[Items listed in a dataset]
══════════
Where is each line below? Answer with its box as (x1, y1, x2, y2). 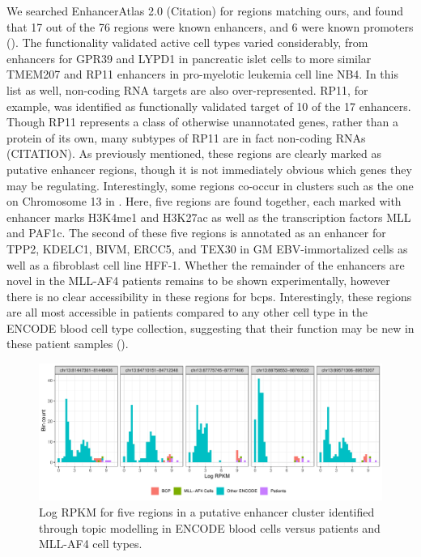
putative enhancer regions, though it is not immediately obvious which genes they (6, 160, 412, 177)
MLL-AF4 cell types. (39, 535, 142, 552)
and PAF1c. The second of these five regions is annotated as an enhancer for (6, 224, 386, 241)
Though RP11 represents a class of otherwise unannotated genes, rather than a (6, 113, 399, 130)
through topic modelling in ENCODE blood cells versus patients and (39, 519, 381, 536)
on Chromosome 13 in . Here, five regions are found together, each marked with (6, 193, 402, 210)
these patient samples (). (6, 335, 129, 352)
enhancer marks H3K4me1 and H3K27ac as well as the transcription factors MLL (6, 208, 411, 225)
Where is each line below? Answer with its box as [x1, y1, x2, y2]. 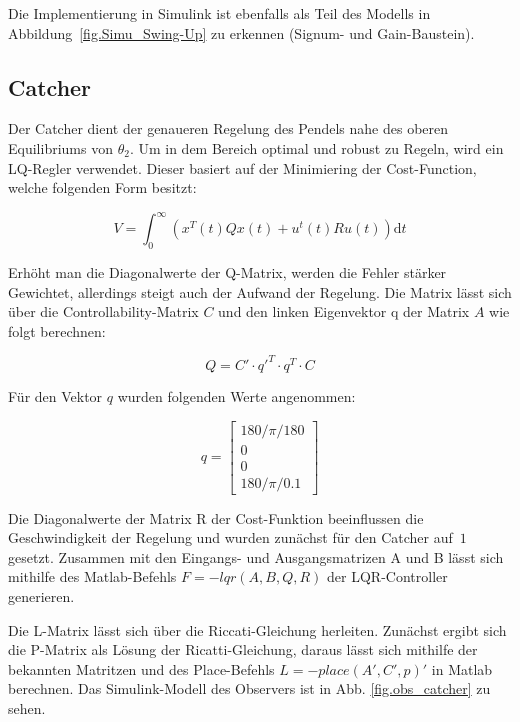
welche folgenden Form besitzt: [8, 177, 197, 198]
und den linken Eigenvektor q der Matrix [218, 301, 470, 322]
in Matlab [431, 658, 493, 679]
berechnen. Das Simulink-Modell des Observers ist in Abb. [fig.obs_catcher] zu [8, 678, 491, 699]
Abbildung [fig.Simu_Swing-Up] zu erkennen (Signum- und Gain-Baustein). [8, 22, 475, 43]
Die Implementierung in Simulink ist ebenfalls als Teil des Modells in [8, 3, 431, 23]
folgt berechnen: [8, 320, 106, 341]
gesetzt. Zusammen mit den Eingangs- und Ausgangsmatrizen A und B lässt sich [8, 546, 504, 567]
══════════
** What the exercise asks **
Above are the records; copy from them only the lines starting at the one containing "y1, x2, y2]." and ending at the one containing "Abbildung [fig.Simu_Swing-Up] zu", exactly and without pictures.

** Problem solution **
Where is each line below? Answer with its box as [x1, y1, x2, y2]. 
welche folgenden Form besitzt: [8, 177, 197, 198]
und den linken Eigenvektor q der Matrix [218, 301, 470, 322]
in Matlab [431, 658, 493, 679]
berechnen. Das Simulink-Modell des Observers ist in Abb. [fig.obs_catcher] zu [8, 678, 491, 699]
Abbildung [fig.Simu_Swing-Up] zu erkennen (Signum- und Gain-Baustein). [8, 22, 475, 43]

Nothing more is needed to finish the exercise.